Allons, amis du Droit et de la Vérité,
Le jour est arrivé d’accourir sous nos drapeaux,
..............…
Suivons la voie hardie
Que nous a tracée Lassalle[1] !


Des chansons ! Le Droit et la Vérité n’avaient rien de plus à attendre de ces farouches et doux révolutionnaires berlinois.

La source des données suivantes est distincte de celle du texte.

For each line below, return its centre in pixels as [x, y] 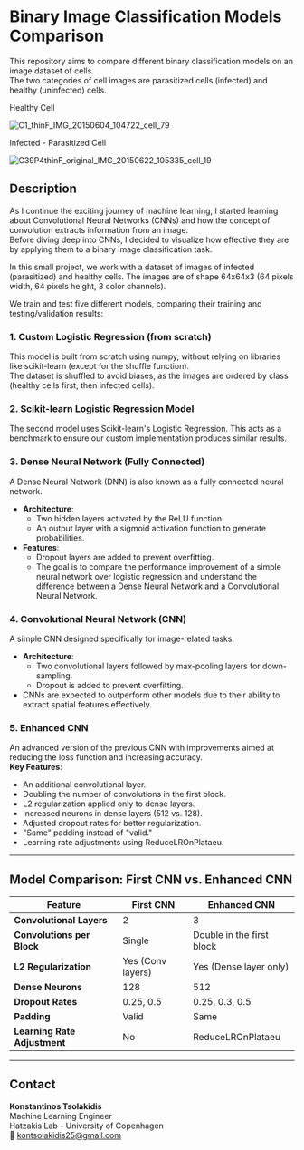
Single [136, 940]
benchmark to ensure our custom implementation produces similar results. [148, 438]
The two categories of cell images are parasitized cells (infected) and [139, 80]
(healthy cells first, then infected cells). [82, 385]
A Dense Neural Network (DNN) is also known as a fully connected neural [147, 482]
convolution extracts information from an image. [99, 229]
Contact [33, 1084]
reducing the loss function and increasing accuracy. [106, 757]
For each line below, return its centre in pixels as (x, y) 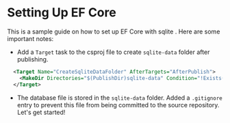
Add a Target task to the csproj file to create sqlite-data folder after (113, 52)
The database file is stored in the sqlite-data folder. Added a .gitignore (119, 98)
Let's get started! (41, 112)
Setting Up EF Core (62, 13)
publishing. (33, 59)
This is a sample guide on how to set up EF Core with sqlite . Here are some (114, 31)
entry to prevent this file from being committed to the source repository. (118, 105)
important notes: (30, 38)
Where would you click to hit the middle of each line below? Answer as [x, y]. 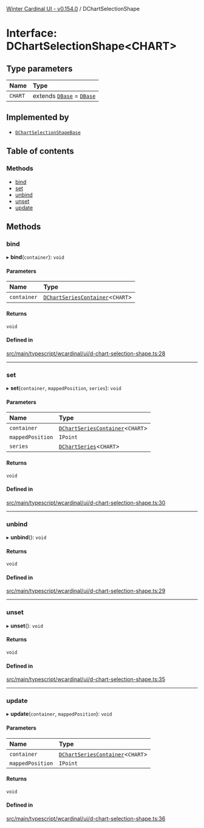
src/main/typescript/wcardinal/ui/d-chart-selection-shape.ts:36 [86, 819]
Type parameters [39, 68]
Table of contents [40, 151]
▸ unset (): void [25, 626]
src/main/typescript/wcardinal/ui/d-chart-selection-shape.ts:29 [86, 591]
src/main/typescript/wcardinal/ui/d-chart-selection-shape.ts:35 [86, 679]
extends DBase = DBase [64, 96]
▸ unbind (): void [26, 537]
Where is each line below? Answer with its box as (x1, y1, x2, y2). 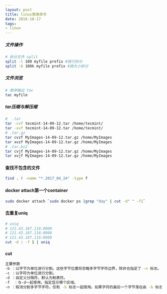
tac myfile (5, 92, 28, 97)
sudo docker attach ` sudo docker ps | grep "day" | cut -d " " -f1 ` (5, 199, 146, 204)
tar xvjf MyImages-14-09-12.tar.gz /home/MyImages (5, 153, 112, 159)
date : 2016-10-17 (5, 16, 41, 21)
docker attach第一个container (5, 187, 68, 193)
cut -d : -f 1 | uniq (5, 240, 50, 245)
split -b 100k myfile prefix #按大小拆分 (5, 63, 88, 68)
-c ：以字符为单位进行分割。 (5, 271, 57, 276)
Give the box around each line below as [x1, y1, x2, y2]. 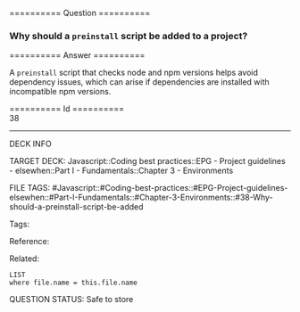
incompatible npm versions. [9, 86, 112, 97]
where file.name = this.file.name [9, 278, 138, 288]
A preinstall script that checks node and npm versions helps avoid [9, 67, 259, 78]
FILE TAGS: [9, 183, 51, 193]
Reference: [9, 236, 50, 247]
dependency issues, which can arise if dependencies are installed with [9, 77, 270, 87]
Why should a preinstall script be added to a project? [9, 29, 248, 42]
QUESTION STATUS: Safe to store [9, 294, 134, 305]
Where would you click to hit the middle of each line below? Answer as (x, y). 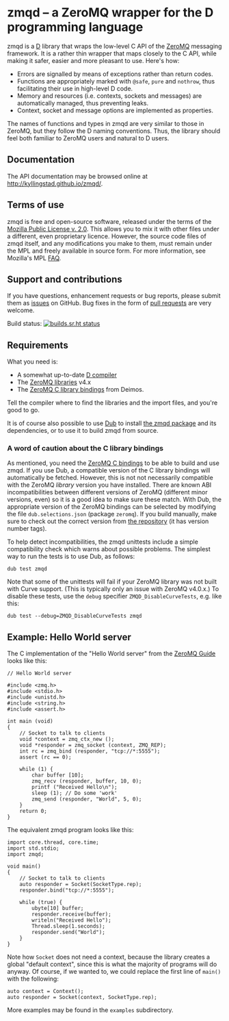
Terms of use (36, 205)
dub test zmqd (27, 569)
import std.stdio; (33, 848)
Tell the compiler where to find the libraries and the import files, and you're (112, 403)
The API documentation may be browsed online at (78, 176)
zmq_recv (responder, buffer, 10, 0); (87, 781)
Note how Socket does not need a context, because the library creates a (109, 957)
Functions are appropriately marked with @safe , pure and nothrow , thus (116, 81)
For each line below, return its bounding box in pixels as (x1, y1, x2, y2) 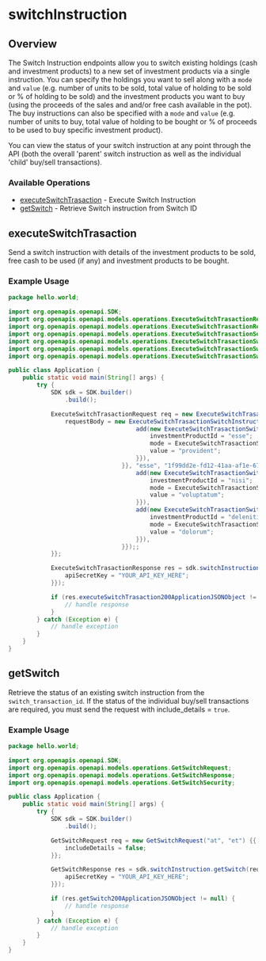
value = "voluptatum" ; (150, 491, 225, 499)
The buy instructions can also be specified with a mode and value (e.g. (8, 108, 235, 118)
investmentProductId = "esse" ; (150, 432, 253, 440)
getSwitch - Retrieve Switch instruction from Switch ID (19, 203, 198, 213)
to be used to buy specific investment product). (8, 125, 164, 135)
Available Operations (8, 177, 91, 188)
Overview (8, 37, 58, 51)
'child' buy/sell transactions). (8, 158, 103, 167)
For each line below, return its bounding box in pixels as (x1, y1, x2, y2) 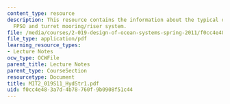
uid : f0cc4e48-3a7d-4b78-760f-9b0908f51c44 (7, 86, 133, 93)
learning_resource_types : (7, 42, 81, 49)
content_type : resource (7, 10, 75, 17)
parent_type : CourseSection (7, 67, 88, 74)
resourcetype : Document (7, 73, 75, 81)
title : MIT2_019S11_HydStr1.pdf (7, 80, 99, 87)
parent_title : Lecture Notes (7, 61, 90, 68)
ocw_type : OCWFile (7, 55, 60, 62)
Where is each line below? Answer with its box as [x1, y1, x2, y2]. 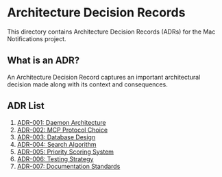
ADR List [7, 100, 45, 112]
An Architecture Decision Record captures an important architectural [7, 73, 201, 81]
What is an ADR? [7, 55, 80, 67]
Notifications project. [7, 34, 66, 43]
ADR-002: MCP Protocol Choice [16, 126, 108, 134]
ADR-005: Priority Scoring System [16, 147, 114, 156]
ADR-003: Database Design [16, 132, 96, 141]
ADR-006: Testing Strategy [16, 154, 94, 163]

Dans, quelques autres organes allemands, une certaine appréhension se faisait jour : les ricanemens et les cris de la séance du 18, se demandait-on, avaient-ils été bien habiles ? « Toute cette affaire est obscure, — écrit la Kreutz Zeitung, organe attitré des vieux conservateurs prussiens, — et pour l’éclaircir, il eût mieux valu que le Reichstag écoutât avec plus de calme… On aurait pu alors repousser la motion avec plus de dignité[2]. »

Bien plus encore : un vague sentiment de crainte en face du mystérieux avenir commençait à angoisser certains cœurs : « Le peuple allemand conduit à l’appauvrissement, à la ruine économique et sociale, au désespoir, tout cela, — dit le journal catholique de Munich, le Vaterland, — c’est le fruit amer de la dernière « guerre sainte » contre la France. » Après avoir ensuite énuméré les formidables ressources à engloutir en dépenses militaires, suivant les projets proposés : « ces chiffres ne font-ils pas frémir ? demande le journal, surtout quand on songe que M. de Moltke fait entrevoir au peuple allemand le maintien de cet état de choses pendant cinquante ans[3] ! »

Décidément, les grossiers éclats de rire du Reichstag, les

  1. Le Temps, 23 mars. Lettre d’Allemagne.
  2. Le Temps, 23 mars. Lettre d’Allemagne.
  3. Reproduit par le Journal des Débats, 1er mars.